**Records drawn from a dataset:**
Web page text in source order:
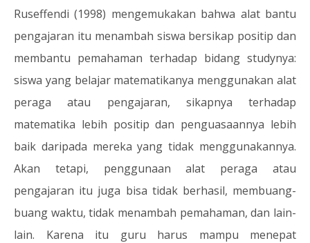
Ruseffendi (1998) mengemukakan bahwa alat bantu
pengajaran itu menambah siswa bersikap positip dan
membantu pemahaman terhadap bidang studynya:
siswa yang belajar matematikanya menggunakan alat
peraga atau pengajaran, sikapnya terhadap
matematika lebih positip dan penguasaannya lebih
baik daripada mereka yang tidak menggunakannya.
Akan tetapi, penggunaan alat peraga atau
pengajaran itu juga bisa tidak berhasil, membuang-
buang waktu, tidak menambah pemahaman, dan lain-
lain. Karena itu guru harus mampu menepat
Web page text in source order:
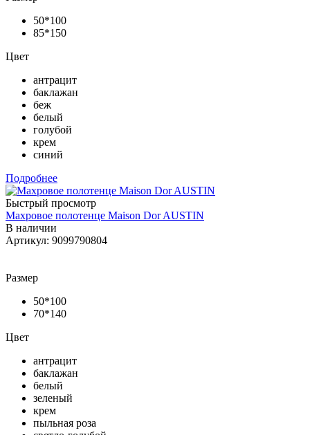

**EXERCISE REQUIREMENTS:** The response must match the data line for line, from its first line through the line with "pengajaran itu juga", inclusive, and must leave out the pictures.

**FINISHED TASK:**
Web page text in source order:
Ruseffendi (1998) mengemukakan bahwa alat bantu
pengajaran itu menambah siswa bersikap positip dan
membantu pemahaman terhadap bidang studynya:
siswa yang belajar matematikanya menggunakan alat
peraga atau pengajaran, sikapnya terhadap
matematika lebih positip dan penguasaannya lebih
baik daripada mereka yang tidak menggunakannya.
Akan tetapi, penggunaan alat peraga atau
pengajaran itu juga bisa tidak berhasil, membuang-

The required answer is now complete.